- [Task goal] Pictures are to be left out. Return exactly the lines below from the one with "Behavior of mutable config sources (75, 317)" up to and including the one with "ClassFileImpl ClassReader::m_cf (76, 150)".

- [Data shown]
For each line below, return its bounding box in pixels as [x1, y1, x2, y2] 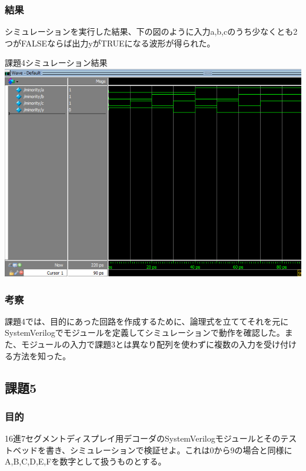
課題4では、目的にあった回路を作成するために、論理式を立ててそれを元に [5, 315, 289, 327]
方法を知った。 [12, 349, 71, 362]
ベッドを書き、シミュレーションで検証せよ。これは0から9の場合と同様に [12, 443, 292, 456]
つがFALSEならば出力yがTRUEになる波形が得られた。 [5, 36, 215, 49]
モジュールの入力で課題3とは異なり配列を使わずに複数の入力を [21, 338, 264, 350]
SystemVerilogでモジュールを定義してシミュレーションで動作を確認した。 [5, 326, 285, 339]
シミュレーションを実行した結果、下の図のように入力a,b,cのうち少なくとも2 [5, 25, 298, 38]
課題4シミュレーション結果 [5, 56, 108, 69]
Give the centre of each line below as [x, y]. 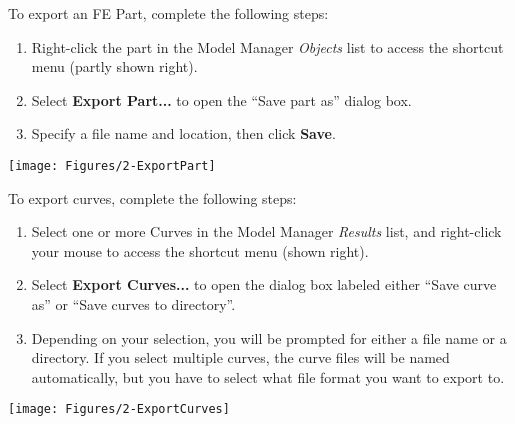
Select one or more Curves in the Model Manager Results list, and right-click [266, 231]
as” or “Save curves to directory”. [133, 304]
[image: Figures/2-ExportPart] [112, 165]
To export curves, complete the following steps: [152, 197]
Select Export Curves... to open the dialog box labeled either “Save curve [264, 284]
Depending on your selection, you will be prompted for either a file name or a [269, 337]
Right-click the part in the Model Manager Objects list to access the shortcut [267, 46]
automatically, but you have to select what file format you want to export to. [268, 376]
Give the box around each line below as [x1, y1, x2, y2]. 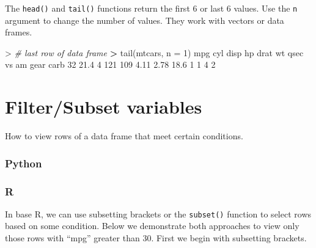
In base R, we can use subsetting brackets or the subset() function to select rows [5, 207, 312, 220]
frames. [5, 26, 32, 38]
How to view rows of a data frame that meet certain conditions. [5, 129, 243, 142]
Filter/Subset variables [5, 94, 202, 119]
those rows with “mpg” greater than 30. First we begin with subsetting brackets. [5, 232, 307, 244]
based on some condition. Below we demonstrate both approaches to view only [5, 219, 299, 232]
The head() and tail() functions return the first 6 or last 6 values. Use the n [5, 2, 298, 14]
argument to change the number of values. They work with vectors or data [5, 13, 284, 26]
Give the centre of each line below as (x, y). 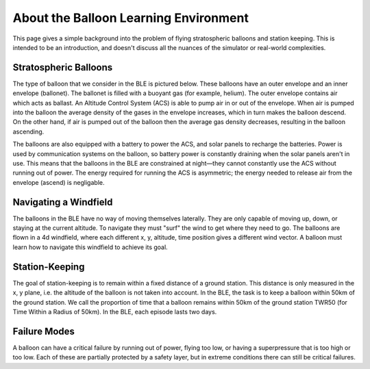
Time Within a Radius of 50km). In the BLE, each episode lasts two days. (115, 311)
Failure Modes (44, 331)
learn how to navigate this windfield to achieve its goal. (90, 247)
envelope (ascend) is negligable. (59, 182)
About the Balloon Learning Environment (131, 18)
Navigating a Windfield (63, 202)
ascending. (28, 131)
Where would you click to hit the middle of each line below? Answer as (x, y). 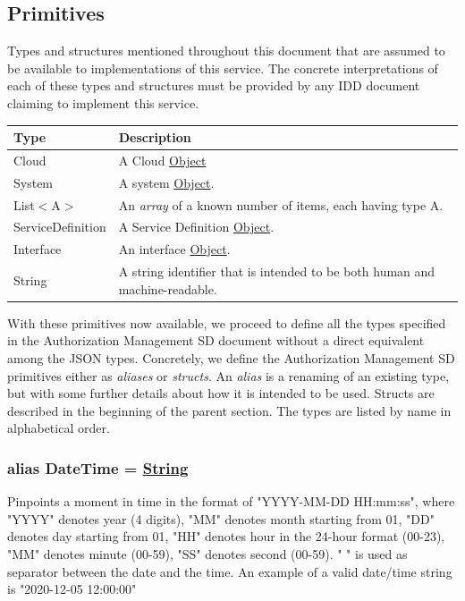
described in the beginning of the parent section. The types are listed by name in (229, 410)
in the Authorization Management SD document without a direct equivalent (216, 340)
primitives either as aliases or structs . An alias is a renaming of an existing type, (228, 375)
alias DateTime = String (98, 467)
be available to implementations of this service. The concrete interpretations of (223, 68)
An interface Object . (174, 249)
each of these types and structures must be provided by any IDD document (214, 85)
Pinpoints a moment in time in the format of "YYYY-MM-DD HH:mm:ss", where (231, 501)
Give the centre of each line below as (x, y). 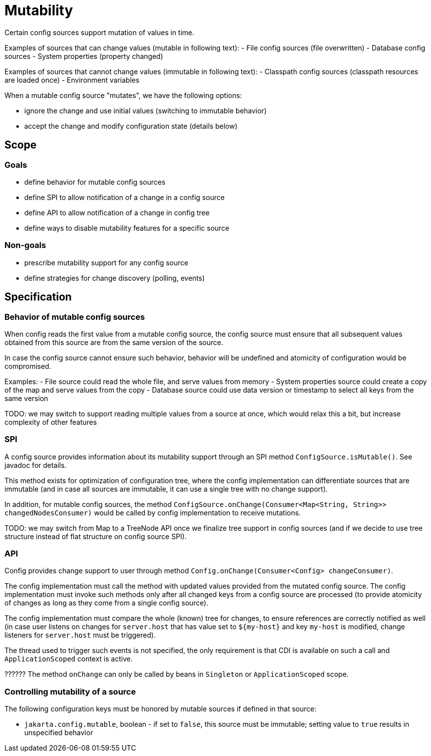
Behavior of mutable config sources (75, 317)
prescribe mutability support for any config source (106, 262)
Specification (38, 297)
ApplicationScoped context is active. (69, 659)
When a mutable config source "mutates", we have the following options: (123, 95)
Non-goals (25, 245)
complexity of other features (51, 422)
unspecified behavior (59, 733)
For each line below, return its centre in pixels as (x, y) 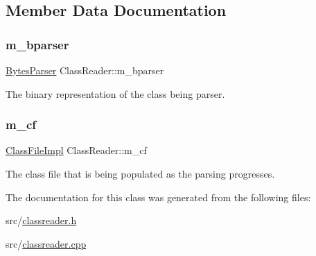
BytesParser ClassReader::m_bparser (85, 70)
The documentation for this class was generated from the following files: (158, 197)
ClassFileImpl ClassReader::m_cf (76, 150)
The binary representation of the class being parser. (115, 93)
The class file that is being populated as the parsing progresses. (140, 173)
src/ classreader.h (41, 220)
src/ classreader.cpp (46, 243)
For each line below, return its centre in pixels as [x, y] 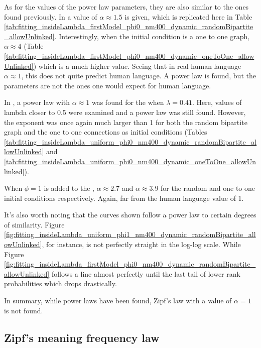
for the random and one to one [208, 188]
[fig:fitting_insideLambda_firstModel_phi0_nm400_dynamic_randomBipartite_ [130, 264]
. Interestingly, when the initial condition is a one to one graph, [152, 36]
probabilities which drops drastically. [60, 283]
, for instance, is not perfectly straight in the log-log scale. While [141, 244]
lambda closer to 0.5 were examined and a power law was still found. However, [125, 112]
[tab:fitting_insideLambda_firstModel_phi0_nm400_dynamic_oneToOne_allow [129, 55]
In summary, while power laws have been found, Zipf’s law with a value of [118, 301]
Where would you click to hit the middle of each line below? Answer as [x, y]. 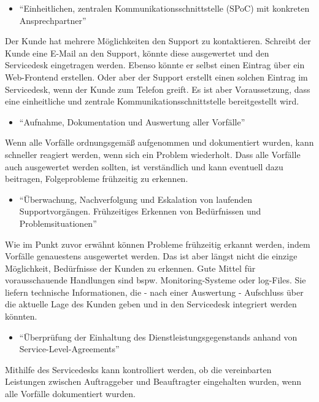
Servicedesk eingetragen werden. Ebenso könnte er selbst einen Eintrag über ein [155, 65]
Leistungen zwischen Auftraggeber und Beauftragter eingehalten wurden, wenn [153, 381]
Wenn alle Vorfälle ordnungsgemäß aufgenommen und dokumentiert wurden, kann [159, 142]
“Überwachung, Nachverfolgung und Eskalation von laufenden [136, 199]
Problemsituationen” [58, 223]
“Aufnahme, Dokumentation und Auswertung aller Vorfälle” [132, 121]
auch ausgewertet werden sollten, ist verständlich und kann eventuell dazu [144, 166]
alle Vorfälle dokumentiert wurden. [70, 394]
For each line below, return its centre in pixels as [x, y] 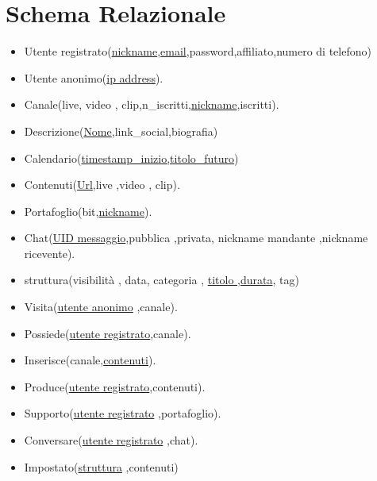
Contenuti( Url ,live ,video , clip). [102, 185]
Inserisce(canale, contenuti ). [90, 360]
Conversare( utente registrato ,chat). [111, 440]
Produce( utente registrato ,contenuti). [115, 386]
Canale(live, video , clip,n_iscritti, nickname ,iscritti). [152, 104]
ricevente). [50, 253]
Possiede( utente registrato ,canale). [108, 333]
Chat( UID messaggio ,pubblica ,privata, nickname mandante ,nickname [196, 238]
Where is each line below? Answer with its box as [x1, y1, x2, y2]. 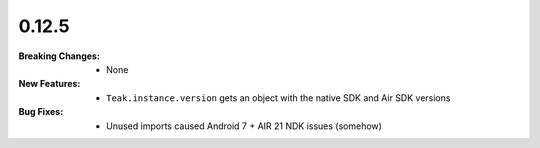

- [Answer area]
Behavior of mutable config sources (75, 317)
prescribe mutability support for any config source (106, 262)
Specification (38, 297)
ApplicationScoped context is active. (69, 659)
When a mutable config source "mutates", we have the following options: (123, 95)
Non-goals (25, 245)
complexity of other features (51, 422)
unspecified behavior (59, 733)
For each line below, return its centre in pixels as (x, y) 
BytesParser ClassReader::m_bparser (85, 70)
The documentation for this class was generated from the following files: (158, 197)
ClassFileImpl ClassReader::m_cf (76, 150)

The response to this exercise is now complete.